Non avendo a disposizione scelte al draft e con poco margine salariale, i Knicks dovranno intervenire obbligatoriamente nel mercato Free Agent per migliorare il roster attuale. Fortunatamente, però, alcune acquisizioni effettuate nella scorsa pausa estiva hanno portato gli effetti sperati: stiamo parlando di Robin Lopez e Arron Afflalo, entrambi autori di un notevole incremento nelle statistiche stagionali rispetto al passato. Il Centro ex Trail Blazers ha dimostrato di essere una più che valida opzione offensiva, avendo messo a referto più di 10 punti di media a partita, oltre ad aver assicurato un apporto fondamentale in fase difensiva; la guardia di Los Angeles, invece, sembra essere stato il principale beneficiario del sistema di gioco di Jackson e, con i suoi 13 punti di media, sembra essere tornato ai fasti dei tempi di Orlando.

La nota più lieta, però, non può che essere Kristaps Porzingis, perno sul quale la dirigenza dovrà costruire il breve ed il lungo periodo. Arrivato fra l’indifferenza generale, il rookie della Lettonia avrebbe vinto a mani basse il premio di Miglior Rookie della Stagione se sulla sua strada non avesse incontrato il giovane prodigio Karl-Anthony Towns. 15 punti, 7.3 rimbalzi e 2 stoppate di media a partita sono numeri che in pochissimi erano riusciti ad accumulare già alla prima stagione in NBA; il suo futuro fra le star della Lega pare essere già segnato.

 

IL FUTURO

Il quesito principale è: chi sarà l’allenatore dei New York Knicks nella prossima stagione?

La rosa dei papabili si è allargata progressivamente durante tutto l’arco della stagione, arrivando a considerare i nomi più disparati: logicamente a dire l’ultima parola sarà però il grande burattinaio, Phil Jackson. Il Coach Zen avrebbe espresso il gradimento per un’eventuale riconferma di Rambis, suo fedelissimo e profondo conoscitore della Triangle Offense: Phil, però, sa bene di aver esaurito completamente le attenuanti e che pagherebbe in prima persona lo scotto di un ulteriore fallimento.

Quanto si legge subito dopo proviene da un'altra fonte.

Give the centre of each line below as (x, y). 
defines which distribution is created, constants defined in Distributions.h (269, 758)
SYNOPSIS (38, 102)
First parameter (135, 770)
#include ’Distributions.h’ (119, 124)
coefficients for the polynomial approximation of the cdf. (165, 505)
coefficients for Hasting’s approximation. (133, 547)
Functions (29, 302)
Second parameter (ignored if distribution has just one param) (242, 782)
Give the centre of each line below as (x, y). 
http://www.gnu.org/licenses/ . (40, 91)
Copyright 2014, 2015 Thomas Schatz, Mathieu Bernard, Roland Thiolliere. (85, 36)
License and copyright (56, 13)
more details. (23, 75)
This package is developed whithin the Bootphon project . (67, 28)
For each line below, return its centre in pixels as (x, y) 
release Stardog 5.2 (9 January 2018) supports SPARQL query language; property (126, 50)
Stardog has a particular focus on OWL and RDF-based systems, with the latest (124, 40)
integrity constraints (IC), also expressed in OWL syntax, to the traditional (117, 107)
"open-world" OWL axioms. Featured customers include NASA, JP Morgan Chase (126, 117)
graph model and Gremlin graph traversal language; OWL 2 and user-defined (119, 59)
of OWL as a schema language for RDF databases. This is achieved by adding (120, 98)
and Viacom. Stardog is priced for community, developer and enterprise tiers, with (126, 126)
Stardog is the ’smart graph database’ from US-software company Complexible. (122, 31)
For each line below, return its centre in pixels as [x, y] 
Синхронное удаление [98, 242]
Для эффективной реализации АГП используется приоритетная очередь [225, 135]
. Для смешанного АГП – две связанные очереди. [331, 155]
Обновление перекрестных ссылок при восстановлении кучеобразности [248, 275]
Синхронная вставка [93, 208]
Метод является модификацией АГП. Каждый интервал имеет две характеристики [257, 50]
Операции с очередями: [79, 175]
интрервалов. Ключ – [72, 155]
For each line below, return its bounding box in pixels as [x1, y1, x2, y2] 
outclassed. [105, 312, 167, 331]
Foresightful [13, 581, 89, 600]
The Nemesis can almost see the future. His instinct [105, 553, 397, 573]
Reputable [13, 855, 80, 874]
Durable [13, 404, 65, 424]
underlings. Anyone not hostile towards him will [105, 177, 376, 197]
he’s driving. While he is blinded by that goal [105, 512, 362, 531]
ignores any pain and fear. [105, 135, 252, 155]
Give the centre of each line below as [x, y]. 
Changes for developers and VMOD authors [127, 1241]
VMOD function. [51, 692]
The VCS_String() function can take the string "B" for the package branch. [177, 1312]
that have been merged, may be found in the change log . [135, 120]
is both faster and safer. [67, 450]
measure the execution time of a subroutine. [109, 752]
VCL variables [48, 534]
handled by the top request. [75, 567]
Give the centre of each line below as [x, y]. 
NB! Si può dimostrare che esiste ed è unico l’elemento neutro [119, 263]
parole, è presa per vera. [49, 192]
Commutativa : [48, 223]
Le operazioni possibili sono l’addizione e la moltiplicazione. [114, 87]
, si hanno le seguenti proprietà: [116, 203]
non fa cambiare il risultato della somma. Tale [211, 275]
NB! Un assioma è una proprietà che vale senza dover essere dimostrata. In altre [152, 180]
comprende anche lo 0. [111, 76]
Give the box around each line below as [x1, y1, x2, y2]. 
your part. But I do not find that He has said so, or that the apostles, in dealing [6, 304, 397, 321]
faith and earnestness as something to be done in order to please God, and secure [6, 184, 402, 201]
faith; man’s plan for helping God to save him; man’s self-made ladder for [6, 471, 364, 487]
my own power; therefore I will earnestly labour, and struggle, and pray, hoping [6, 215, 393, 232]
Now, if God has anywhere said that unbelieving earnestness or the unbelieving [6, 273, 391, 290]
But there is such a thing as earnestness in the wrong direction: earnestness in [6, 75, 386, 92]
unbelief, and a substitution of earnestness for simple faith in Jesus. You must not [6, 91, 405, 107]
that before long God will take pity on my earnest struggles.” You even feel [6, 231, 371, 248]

Difficile, se non impossibile, un suo ritorno in panchina, negli ultimi tempi si è vociferato di un suo incontro con l’ex allenatore dei Golden State Warriors, Mark Jackson; tuttavia non è da escludere nemmeno il nome di David Blatt, “appiedato” da qualche mese.

Prima di tutto, però, bisognerà capire se il richiamo dei Los Angeles Lakers resterà soltanto un’infatuazione della fidanzata di Jackson, tale Janie Buss, oppure un’opzione concreta che getterebbe, ancora una volta, i New York Knicks nell’improvvisazione più assoluta.